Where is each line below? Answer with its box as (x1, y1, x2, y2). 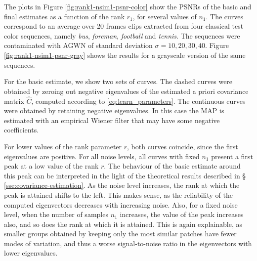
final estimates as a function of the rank (4, 11, 125, 21)
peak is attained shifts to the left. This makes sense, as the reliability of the (4, 189, 233, 200)
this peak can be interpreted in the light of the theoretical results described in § (4, 170, 246, 180)
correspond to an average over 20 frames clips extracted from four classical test (4, 21, 244, 31)
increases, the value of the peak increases (120, 209, 244, 219)
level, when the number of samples (4, 209, 108, 219)
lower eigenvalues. (4, 248, 58, 258)
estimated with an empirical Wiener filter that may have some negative (4, 115, 220, 125)
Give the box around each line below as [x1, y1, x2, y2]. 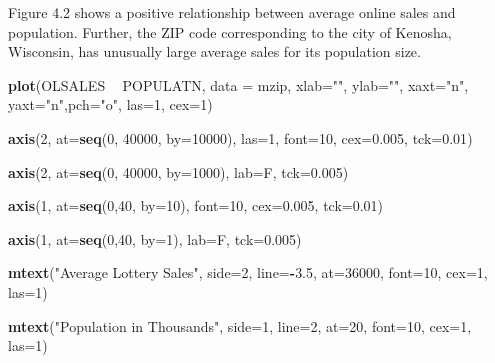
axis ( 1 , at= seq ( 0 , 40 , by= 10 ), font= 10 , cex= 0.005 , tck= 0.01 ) [8, 195, 384, 216]
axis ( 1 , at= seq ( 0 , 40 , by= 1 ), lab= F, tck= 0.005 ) [8, 228, 302, 249]
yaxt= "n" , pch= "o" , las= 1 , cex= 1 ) [8, 94, 213, 115]
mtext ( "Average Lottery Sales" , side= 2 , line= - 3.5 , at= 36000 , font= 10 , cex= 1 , [8, 262, 488, 283]
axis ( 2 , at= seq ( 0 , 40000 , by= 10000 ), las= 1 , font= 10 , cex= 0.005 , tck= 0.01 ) [8, 127, 473, 148]
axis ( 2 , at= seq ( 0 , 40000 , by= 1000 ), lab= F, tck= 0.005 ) [8, 161, 349, 182]
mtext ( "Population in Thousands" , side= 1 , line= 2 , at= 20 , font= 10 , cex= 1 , [8, 315, 472, 336]
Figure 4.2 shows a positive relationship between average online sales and [8, 2, 456, 22]
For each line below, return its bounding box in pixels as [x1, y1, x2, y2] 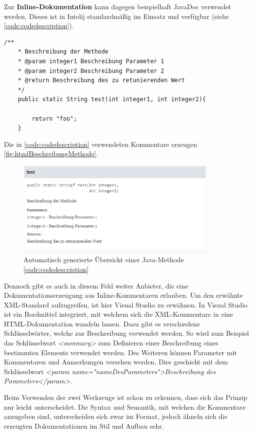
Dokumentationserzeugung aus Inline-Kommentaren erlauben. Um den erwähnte [4, 290, 243, 300]
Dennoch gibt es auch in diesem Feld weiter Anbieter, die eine [4, 280, 188, 290]
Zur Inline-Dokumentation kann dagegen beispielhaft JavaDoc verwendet [4, 1, 232, 11]
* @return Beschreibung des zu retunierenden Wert [18, 77, 185, 84]
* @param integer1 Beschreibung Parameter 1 [18, 57, 164, 65]
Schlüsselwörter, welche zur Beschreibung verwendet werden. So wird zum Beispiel [4, 328, 249, 338]
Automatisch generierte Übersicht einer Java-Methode [23, 254, 184, 265]
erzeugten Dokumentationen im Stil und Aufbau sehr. [4, 420, 164, 431]
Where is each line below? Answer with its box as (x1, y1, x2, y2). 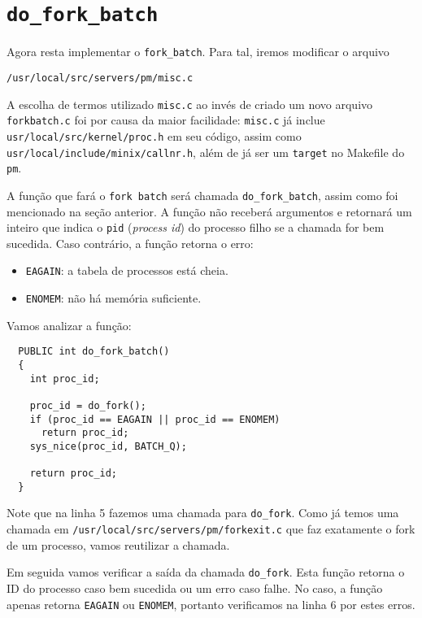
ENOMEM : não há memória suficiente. (25, 289, 202, 306)
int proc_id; (29, 372, 100, 385)
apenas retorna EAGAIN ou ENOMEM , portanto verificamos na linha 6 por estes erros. (7, 595, 415, 612)
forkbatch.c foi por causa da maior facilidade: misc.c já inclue (7, 111, 325, 128)
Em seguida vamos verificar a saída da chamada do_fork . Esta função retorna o (7, 564, 405, 581)
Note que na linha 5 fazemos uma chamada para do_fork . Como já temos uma (7, 504, 399, 521)
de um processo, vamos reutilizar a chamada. (7, 536, 230, 553)
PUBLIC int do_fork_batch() (18, 346, 170, 358)
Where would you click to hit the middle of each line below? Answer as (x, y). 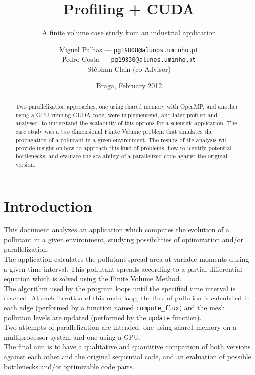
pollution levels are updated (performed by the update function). (103, 317)
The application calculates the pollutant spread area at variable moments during (127, 259)
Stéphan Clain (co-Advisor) (129, 69)
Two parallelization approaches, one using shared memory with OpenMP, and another (127, 107)
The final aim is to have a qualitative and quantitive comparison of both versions (127, 346)
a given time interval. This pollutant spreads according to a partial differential (123, 268)
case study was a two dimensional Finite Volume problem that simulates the (114, 131)
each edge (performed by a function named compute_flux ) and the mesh (115, 307)
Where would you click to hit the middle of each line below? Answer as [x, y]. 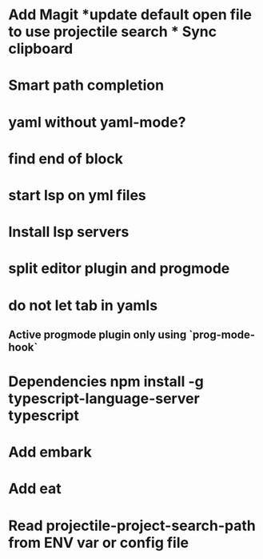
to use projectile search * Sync [113, 32]
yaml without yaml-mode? [97, 122]
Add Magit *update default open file [130, 15]
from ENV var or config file [99, 543]
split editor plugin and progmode [119, 269]
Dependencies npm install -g [106, 382]
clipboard [41, 49]
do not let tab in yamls [83, 305]
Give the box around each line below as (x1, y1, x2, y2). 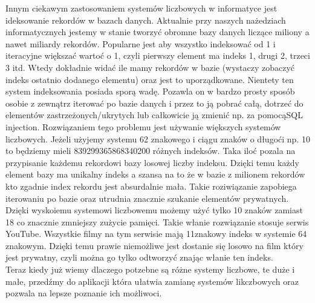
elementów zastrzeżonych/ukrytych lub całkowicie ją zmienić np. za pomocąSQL (5, 108, 303, 121)
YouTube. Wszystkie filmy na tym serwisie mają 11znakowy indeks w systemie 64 (5, 227, 307, 240)
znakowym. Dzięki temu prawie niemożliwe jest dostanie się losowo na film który (5, 239, 304, 251)
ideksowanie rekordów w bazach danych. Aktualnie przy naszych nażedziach (5, 13, 286, 26)
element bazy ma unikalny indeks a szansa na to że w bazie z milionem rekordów (5, 168, 305, 181)
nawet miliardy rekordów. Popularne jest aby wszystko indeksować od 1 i (5, 37, 276, 50)
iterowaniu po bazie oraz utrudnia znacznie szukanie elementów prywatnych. (5, 191, 289, 204)
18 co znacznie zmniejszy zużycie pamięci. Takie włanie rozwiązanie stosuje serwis (5, 215, 309, 228)
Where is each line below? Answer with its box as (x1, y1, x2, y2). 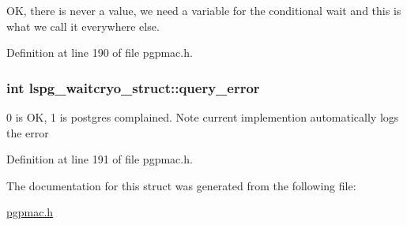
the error (6, 124, 49, 141)
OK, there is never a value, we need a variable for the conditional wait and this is (6, 2, 401, 18)
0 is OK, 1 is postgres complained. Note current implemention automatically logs (6, 109, 399, 125)
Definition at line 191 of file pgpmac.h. (6, 151, 193, 167)
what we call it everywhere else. (6, 17, 160, 34)
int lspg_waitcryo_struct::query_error (6, 77, 260, 97)
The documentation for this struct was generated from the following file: (6, 177, 356, 193)
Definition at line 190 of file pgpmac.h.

=-=-=-=-=

## [Work item]
Using the material above, find each line that holds "function" and copy that line.

## [Solved problem]
final estimates as a function of the rank (4, 11, 125, 21)
pollution levels are updated (performed by the update function). (103, 317)
each edge (performed by a function named compute_flux ) and the mesh (115, 307)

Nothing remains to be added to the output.